[Data extracted from a collection]
* * * * *

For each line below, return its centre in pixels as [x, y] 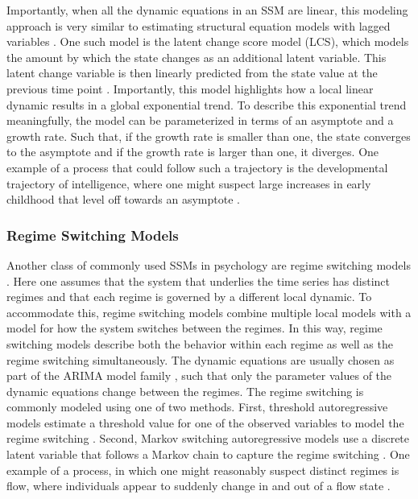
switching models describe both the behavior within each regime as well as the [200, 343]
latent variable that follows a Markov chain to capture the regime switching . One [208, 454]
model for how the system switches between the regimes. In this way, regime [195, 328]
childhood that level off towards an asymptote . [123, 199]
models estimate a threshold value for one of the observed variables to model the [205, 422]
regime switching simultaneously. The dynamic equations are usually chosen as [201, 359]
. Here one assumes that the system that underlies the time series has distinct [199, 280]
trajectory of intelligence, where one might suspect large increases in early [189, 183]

* * * * *

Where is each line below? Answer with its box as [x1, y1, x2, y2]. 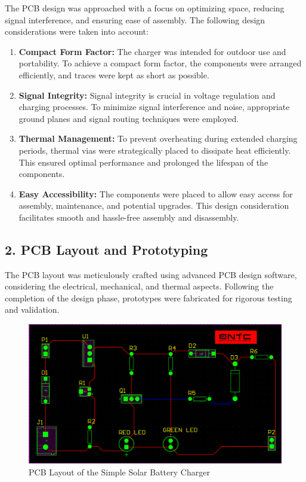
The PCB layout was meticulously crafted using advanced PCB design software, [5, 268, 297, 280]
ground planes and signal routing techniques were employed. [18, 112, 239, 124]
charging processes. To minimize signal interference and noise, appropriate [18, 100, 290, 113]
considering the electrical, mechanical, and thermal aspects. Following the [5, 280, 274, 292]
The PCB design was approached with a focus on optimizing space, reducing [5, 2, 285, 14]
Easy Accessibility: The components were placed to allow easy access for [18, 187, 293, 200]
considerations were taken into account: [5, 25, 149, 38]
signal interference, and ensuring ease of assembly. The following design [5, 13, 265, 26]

* * * * *

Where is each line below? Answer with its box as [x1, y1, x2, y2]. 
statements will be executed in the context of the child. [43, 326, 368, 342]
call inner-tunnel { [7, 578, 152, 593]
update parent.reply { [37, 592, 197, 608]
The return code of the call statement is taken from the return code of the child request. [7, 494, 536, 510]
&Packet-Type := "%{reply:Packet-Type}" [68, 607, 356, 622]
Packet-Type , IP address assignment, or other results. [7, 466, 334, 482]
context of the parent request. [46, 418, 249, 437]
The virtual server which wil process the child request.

* * * * *

■ Task item
Reprint exactly the lines above that start at the one with "latent variable that" and end at the one with "trajectory of intelligence, where", keeping both and adding none.

■ Problem solution
latent variable that follows a Markov chain to capture the regime switching . One [208, 454]
model for how the system switches between the regimes. In this way, regime [195, 328]
childhood that level off towards an asymptote . [123, 199]
models estimate a threshold value for one of the observed variables to model the [205, 422]
regime switching simultaneously. The dynamic equations are usually chosen as [201, 359]
. Here one assumes that the system that underlies the time series has distinct [199, 280]
trajectory of intelligence, where one might suspect large increases in early [189, 183]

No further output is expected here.